WHAT YOU SHOULD DO —
Transcribe each line below verbatim; pictures excluded.

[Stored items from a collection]

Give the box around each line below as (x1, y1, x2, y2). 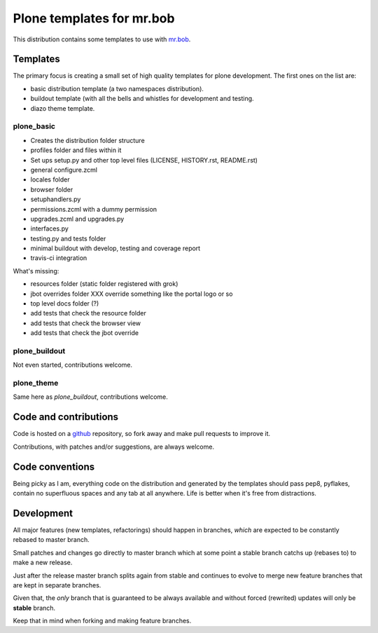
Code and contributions (13, 411, 119, 423)
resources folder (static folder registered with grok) (30, 280, 178, 288)
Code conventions (13, 461, 94, 472)
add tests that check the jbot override (30, 329, 139, 337)
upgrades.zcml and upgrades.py (30, 215, 125, 223)
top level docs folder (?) (30, 299, 99, 308)
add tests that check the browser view (30, 319, 141, 327)
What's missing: (13, 266, 59, 275)
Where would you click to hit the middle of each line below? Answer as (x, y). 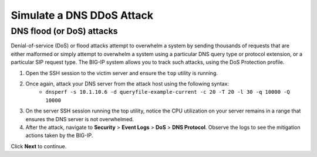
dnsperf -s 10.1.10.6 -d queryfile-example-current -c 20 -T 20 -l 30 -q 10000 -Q (168, 92)
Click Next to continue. (39, 146)
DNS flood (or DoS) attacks (64, 31)
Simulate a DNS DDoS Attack (82, 15)
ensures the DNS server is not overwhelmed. (80, 119)
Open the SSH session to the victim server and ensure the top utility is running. (122, 73)
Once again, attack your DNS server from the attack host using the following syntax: (127, 83)
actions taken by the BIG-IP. (59, 135)
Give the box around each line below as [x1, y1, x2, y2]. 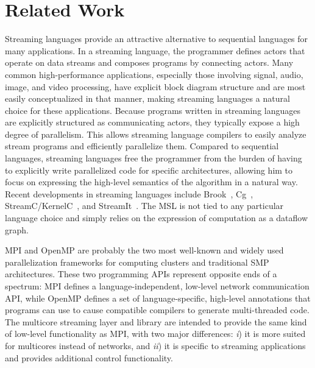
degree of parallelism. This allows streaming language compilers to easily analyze [5, 127, 306, 140]
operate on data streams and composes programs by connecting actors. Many [5, 56, 294, 69]
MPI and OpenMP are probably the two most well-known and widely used [5, 244, 284, 257]
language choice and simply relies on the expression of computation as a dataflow [5, 211, 308, 224]
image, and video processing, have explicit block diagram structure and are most [5, 80, 306, 93]
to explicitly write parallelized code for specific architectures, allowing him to [5, 163, 293, 176]
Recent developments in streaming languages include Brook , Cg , [5, 187, 253, 200]
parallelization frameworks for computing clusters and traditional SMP [5, 255, 269, 268]
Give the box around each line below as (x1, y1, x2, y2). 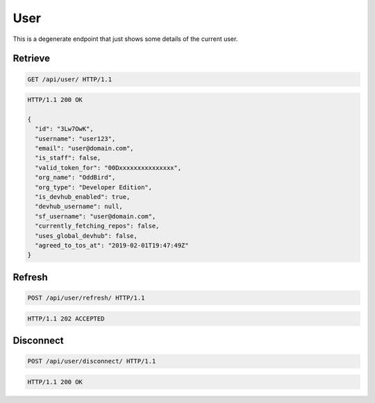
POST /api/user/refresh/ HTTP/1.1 (27, 293, 145, 302)
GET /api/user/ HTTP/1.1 (27, 75, 112, 83)
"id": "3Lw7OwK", (35, 125, 94, 133)
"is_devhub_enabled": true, (35, 193, 131, 201)
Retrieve (12, 53, 50, 65)
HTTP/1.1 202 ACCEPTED (27, 314, 105, 323)
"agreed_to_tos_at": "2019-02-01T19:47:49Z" (35, 241, 189, 249)
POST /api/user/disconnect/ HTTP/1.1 (27, 357, 156, 366)
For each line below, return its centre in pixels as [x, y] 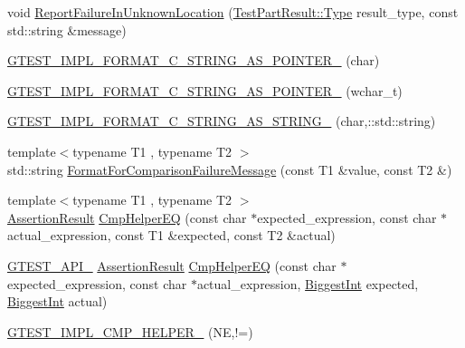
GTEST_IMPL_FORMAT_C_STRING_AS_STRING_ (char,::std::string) [222, 121]
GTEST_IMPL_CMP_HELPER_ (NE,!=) [130, 331]
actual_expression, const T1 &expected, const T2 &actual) [171, 235]
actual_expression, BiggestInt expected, [308, 283]
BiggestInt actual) [57, 301]
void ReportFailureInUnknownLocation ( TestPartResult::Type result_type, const [233, 12]
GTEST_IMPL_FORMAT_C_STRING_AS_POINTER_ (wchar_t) [205, 90]
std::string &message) [67, 29]
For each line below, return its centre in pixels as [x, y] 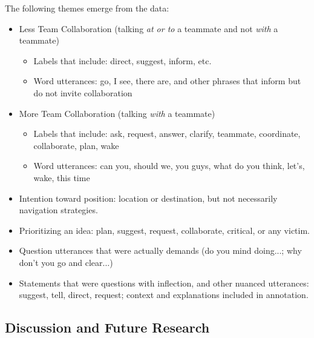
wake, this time [62, 177]
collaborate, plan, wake [76, 145]
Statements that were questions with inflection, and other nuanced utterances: [164, 283]
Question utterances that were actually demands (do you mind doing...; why [160, 250]
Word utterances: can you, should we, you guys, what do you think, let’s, [169, 166]
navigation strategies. [58, 210]
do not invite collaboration [83, 92]
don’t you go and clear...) [66, 262]
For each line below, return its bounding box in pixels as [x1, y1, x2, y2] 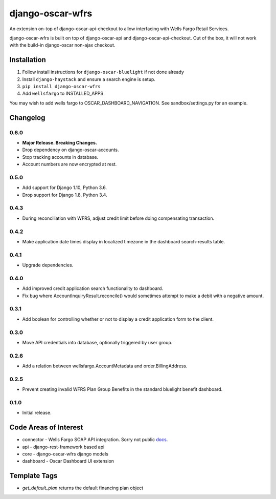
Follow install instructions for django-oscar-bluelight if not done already [22, 69, 184, 75]
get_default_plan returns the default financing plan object [22, 485, 144, 491]
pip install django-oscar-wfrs [22, 84, 101, 90]
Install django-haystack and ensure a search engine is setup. [22, 76, 156, 82]
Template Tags [9, 471, 58, 480]
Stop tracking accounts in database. [22, 154, 99, 160]
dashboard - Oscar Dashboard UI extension [22, 458, 114, 464]
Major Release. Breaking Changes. [22, 139, 97, 145]
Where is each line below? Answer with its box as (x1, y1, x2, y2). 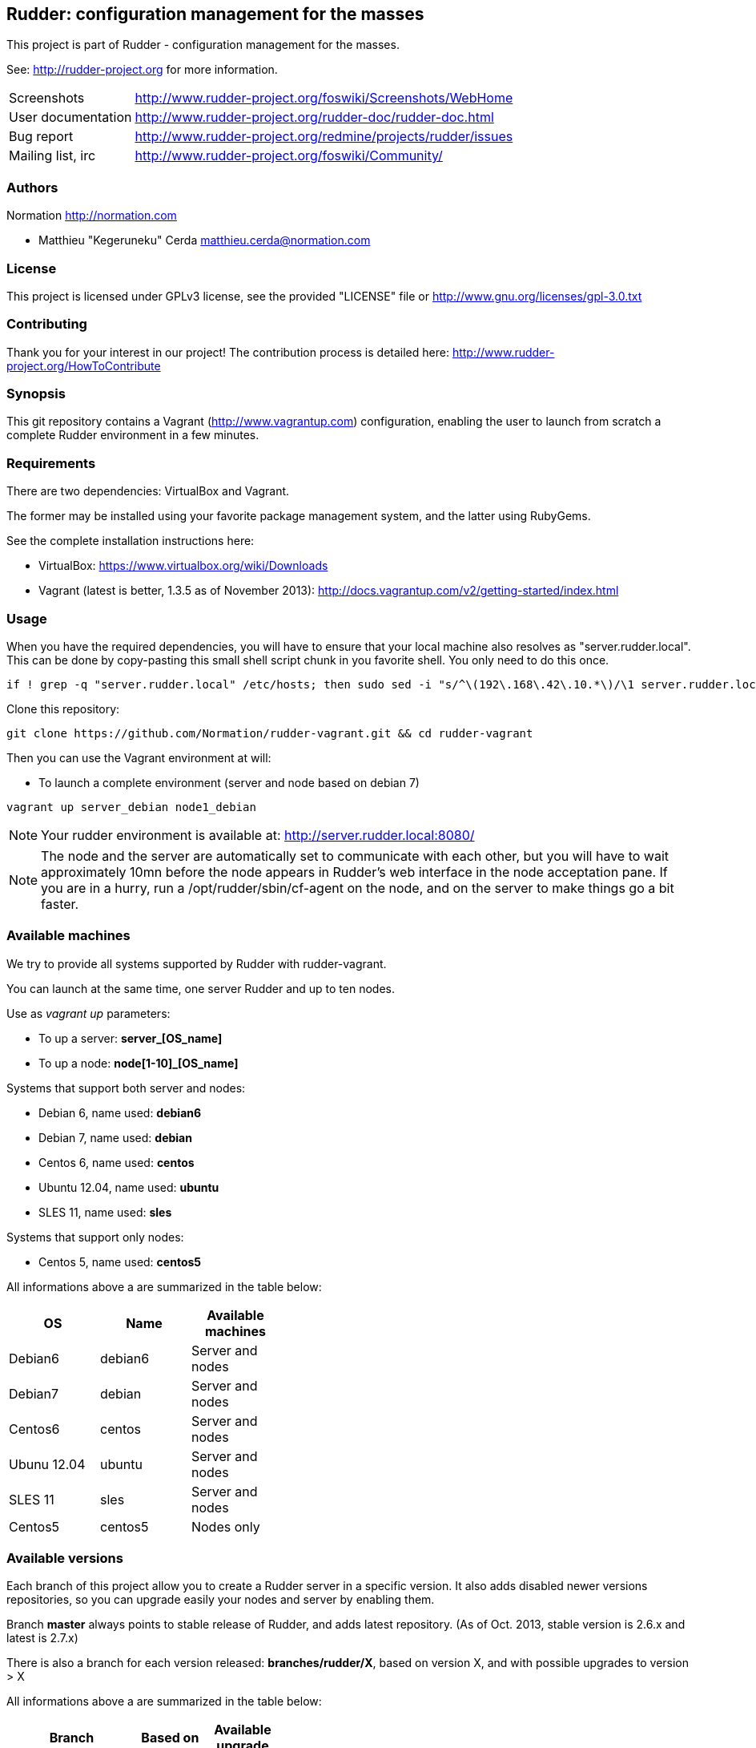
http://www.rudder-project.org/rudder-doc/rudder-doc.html (135, 109, 494, 126)
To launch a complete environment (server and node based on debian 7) (38, 775, 420, 789)
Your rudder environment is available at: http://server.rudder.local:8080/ (41, 826, 475, 843)
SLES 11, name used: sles (38, 1205, 172, 1219)
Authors (6, 179, 58, 196)
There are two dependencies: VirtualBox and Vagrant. (6, 484, 290, 499)
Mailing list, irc (9, 147, 96, 164)
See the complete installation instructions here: (6, 534, 255, 548)
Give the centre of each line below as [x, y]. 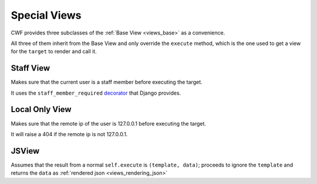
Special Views [46, 15]
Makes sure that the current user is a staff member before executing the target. [107, 82]
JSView [25, 151]
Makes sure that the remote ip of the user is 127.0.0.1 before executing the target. [109, 123]
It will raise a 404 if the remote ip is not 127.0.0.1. [69, 134]
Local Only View [41, 110]
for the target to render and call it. [54, 51]
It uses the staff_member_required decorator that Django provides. [96, 93]
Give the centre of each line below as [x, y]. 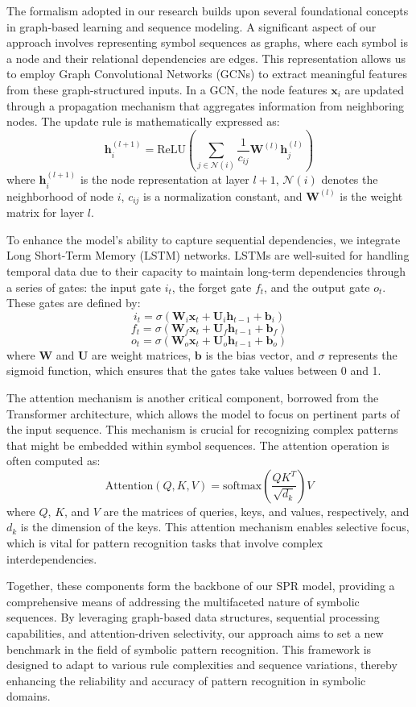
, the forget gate [212, 287]
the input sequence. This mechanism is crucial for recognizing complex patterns [202, 429]
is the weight [371, 195]
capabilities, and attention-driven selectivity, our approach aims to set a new [195, 633]
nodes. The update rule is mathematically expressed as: [143, 121]
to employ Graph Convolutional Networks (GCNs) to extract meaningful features [207, 74]
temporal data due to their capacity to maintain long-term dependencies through [206, 270]
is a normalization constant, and [223, 195]
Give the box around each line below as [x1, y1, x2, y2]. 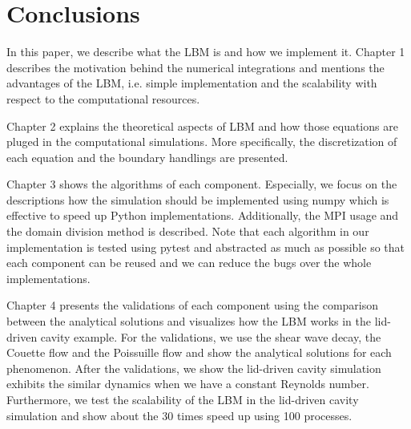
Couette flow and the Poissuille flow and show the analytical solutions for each [6, 344, 392, 361]
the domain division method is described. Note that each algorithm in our [6, 223, 369, 240]
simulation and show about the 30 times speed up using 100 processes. [6, 407, 353, 423]
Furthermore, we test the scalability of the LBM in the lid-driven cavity [6, 391, 359, 407]
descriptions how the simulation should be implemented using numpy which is [6, 191, 389, 208]
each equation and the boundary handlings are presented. [6, 148, 288, 165]
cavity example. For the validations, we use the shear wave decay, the [40, 328, 381, 345]
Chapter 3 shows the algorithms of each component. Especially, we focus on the [6, 176, 397, 192]
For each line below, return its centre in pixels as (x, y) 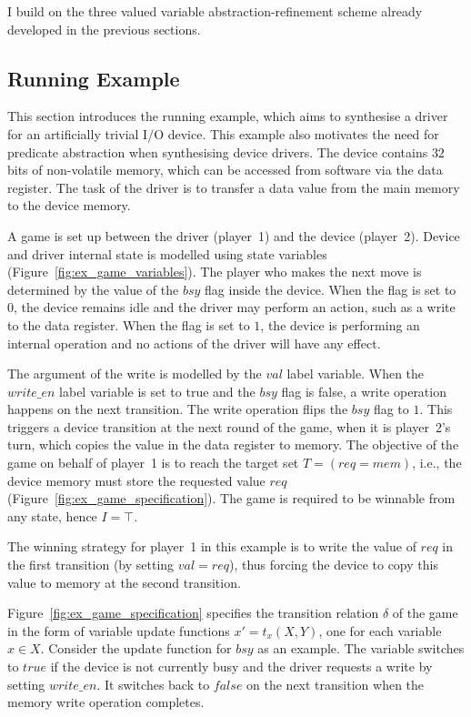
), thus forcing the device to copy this (333, 565)
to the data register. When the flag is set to (129, 324)
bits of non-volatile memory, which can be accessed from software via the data (225, 170)
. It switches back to (153, 684)
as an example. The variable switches (361, 648)
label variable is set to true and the (157, 391)
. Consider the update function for (136, 648)
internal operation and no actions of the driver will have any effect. (194, 343)
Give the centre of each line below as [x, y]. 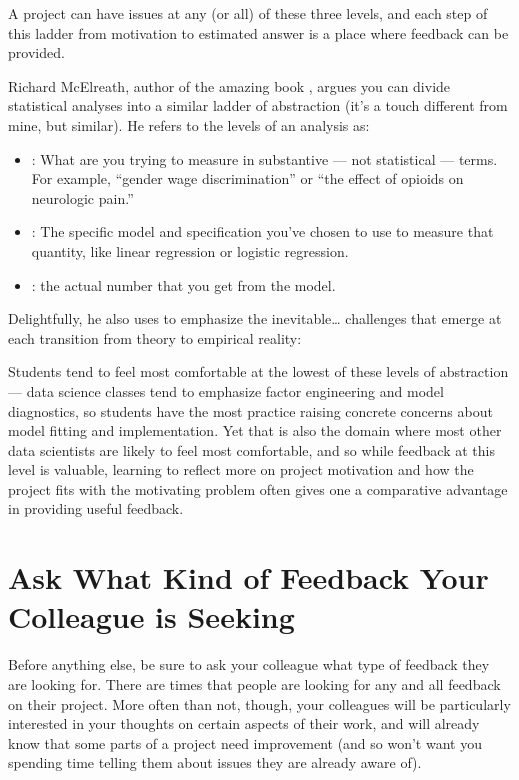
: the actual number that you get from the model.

SOLUTION TO THIS EXERCISE —
Give the box around each line below as (x1, y1, x2, y2). 
Code and contributions (13, 411, 119, 423)
resources folder (static folder registered with grok) (30, 280, 178, 288)
Code conventions (13, 461, 94, 472)
add tests that check the jbot override (30, 329, 139, 337)
upgrades.zcml and upgrades.py (30, 215, 125, 223)
top level docs folder (?) (30, 299, 99, 308)
add tests that check the browser view (30, 319, 141, 327)
What's missing: (13, 266, 59, 275)
Where would you click to hit the middle of each line below? Answer as (x, y). 
dnsperf -s 10.1.10.6 -d queryfile-example-current -c 20 -T 20 -l 30 -q 10000 -Q (168, 92)
Click Next to continue. (39, 146)
DNS flood (or DoS) attacks (64, 31)
Simulate a DNS DDoS Attack (82, 15)
ensures the DNS server is not overwhelmed. (80, 119)
Open the SSH session to the victim server and ensure the top utility is running. (122, 73)
Once again, attack your DNS server from the attack host using the following syntax: (127, 83)
actions taken by the BIG-IP. (59, 135)
Give the box around each line below as [x1, y1, x2, y2]. 
degree of parallelism. This allows streaming language compilers to easily analyze [5, 127, 306, 140]
operate on data streams and composes programs by connecting actors. Many [5, 56, 294, 69]
MPI and OpenMP are probably the two most well-known and widely used [5, 244, 284, 257]
language choice and simply relies on the expression of computation as a dataflow [5, 211, 308, 224]
image, and video processing, have explicit block diagram structure and are most [5, 80, 306, 93]
to explicitly write parallelized code for specific architectures, allowing him to [5, 163, 293, 176]
Recent developments in streaming languages include Brook , Cg , [5, 187, 253, 200]
parallelization frameworks for computing clusters and traditional SMP [5, 255, 269, 268]
Give the box around each line below as (x1, y1, x2, y2). 
POST /api/user/refresh/ HTTP/1.1 (27, 293, 145, 302)
GET /api/user/ HTTP/1.1 (27, 75, 112, 83)
"id": "3Lw7OwK", (35, 125, 94, 133)
"is_devhub_enabled": true, (35, 193, 131, 201)
Retrieve (12, 53, 50, 65)
HTTP/1.1 202 ACCEPTED (27, 314, 105, 323)
"agreed_to_tos_at": "2019-02-01T19:47:49Z" (35, 241, 189, 249)
POST /api/user/disconnect/ HTTP/1.1 (27, 357, 156, 366)
For each line below, return its centre in pixels as [x, y] 
GTEST_IMPL_FORMAT_C_STRING_AS_STRING_ (char,::std::string) [222, 121]
GTEST_IMPL_CMP_HELPER_ (NE,!=) [130, 331]
actual_expression, const T1 &expected, const T2 &actual) [171, 235]
actual_expression, BiggestInt expected, [308, 283]
BiggestInt actual) [57, 301]
void ReportFailureInUnknownLocation ( TestPartResult::Type result_type, const [233, 12]
GTEST_IMPL_FORMAT_C_STRING_AS_POINTER_ (wchar_t) [205, 90]
std::string &message) [67, 29]
For each line below, return its centre in pixels as [x, y] 
wake, this time [62, 177]
collaborate, plan, wake [76, 145]
Statements that were questions with inflection, and other nuanced utterances: [164, 283]
Question utterances that were actually demands (do you mind doing...; why [160, 250]
Word utterances: can you, should we, you guys, what do you think, let’s, [169, 166]
navigation strategies. [58, 210]
do not invite collaboration [83, 92]
don’t you go and clear...) [66, 262]
For each line below, return its bounding box in pixels as [x1, y1, x2, y2] 
Follow install instructions for django-oscar-bluelight if not done already [22, 69, 184, 75]
get_default_plan returns the default financing plan object [22, 485, 144, 491]
pip install django-oscar-wfrs [22, 84, 101, 90]
Install django-haystack and ensure a search engine is setup. [22, 76, 156, 82]
Template Tags [9, 471, 58, 480]
Stop tracking accounts in database. [22, 154, 99, 160]
dashboard - Oscar Dashboard UI extension [22, 458, 114, 464]
Major Release. Breaking Changes. [22, 139, 97, 145]
Where is each line below? Answer with its box as (x1, y1, x2, y2). 
http://www.rudder-project.org/rudder-doc/rudder-doc.html (135, 109, 494, 126)
To launch a complete environment (server and node based on debian 7) (38, 775, 420, 789)
Your rudder environment is available at: http://server.rudder.local:8080/ (41, 826, 475, 843)
SLES 11, name used: sles (38, 1205, 172, 1219)
Authors (6, 179, 58, 196)
There are two dependencies: VirtualBox and Vagrant. (6, 484, 290, 499)
Mailing list, irc (9, 147, 96, 164)
See the complete installation instructions here: (6, 534, 255, 548)
Give the centre of each line below as [x, y]. 
Special Views [46, 15]
Makes sure that the current user is a staff member before executing the target. [107, 82]
JSView [25, 151]
Makes sure that the remote ip of the user is 127.0.0.1 before executing the target. [109, 123]
It will raise a 404 if the remote ip is not 127.0.0.1. [69, 134]
Local Only View [41, 110]
for the target to render and call it. [54, 51]
It uses the staff_member_required decorator that Django provides. [96, 93]
Give the centre of each line below as [x, y]. 
, the forget gate [212, 287]
the input sequence. This mechanism is crucial for recognizing complex patterns [202, 429]
is the weight [371, 195]
capabilities, and attention-driven selectivity, our approach aims to set a new [195, 633]
nodes. The update rule is mathematically expressed as: [143, 121]
to employ Graph Convolutional Networks (GCNs) to extract meaningful features [207, 74]
temporal data due to their capacity to maintain long-term dependencies through [206, 270]
is a normalization constant, and [223, 195]
Give the box around each line below as [x1, y1, x2, y2]. 
Couette flow and the Poissuille flow and show the analytical solutions for each [6, 344, 392, 361]
the domain division method is described. Note that each algorithm in our [6, 223, 369, 240]
simulation and show about the 30 times speed up using 100 processes. [6, 407, 353, 423]
Furthermore, we test the scalability of the LBM in the lid-driven cavity [6, 391, 359, 407]
descriptions how the simulation should be implemented using numpy which is [6, 191, 389, 208]
each equation and the boundary handlings are presented. [6, 148, 288, 165]
cavity example. For the validations, we use the shear wave decay, the [40, 328, 381, 345]
Chapter 3 shows the algorithms of each component. Especially, we focus on the [6, 176, 397, 192]
For each line below, return its centre in pixels as (x, y) 
), thus forcing the device to copy this (333, 565)
to the data register. When the flag is set to (129, 324)
bits of non-volatile memory, which can be accessed from software via the data (225, 170)
. It switches back to (153, 684)
as an example. The variable switches (361, 648)
label variable is set to true and the (157, 391)
. Consider the update function for (136, 648)
internal operation and no actions of the driver will have any effect. (194, 343)
Give the centre of each line below as [x, y]. 
: the actual number that you get from the model.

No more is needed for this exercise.